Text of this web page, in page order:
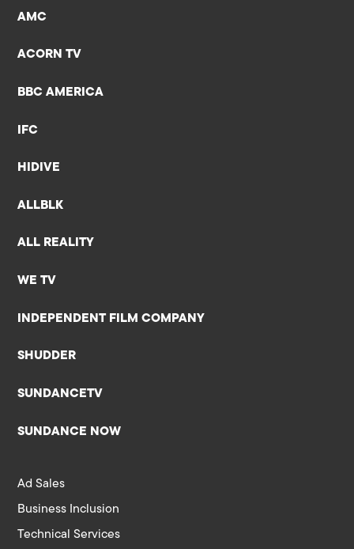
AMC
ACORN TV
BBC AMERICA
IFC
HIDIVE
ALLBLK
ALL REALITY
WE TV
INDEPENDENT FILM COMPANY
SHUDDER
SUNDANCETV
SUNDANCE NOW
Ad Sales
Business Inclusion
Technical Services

PROBLEM TO WORK ON: All lines above must be repeated exactly, and the pictures must be omitted.

RESULT OF THIS EXERCISE:
Text of this web page, in page order:
AMC
ACORN TV
BBC AMERICA
IFC
HIDIVE
ALLBLK
ALL REALITY
WE TV
INDEPENDENT FILM COMPANY
SHUDDER
SUNDANCETV
SUNDANCE NOW
Ad Sales
Business Inclusion
Technical Services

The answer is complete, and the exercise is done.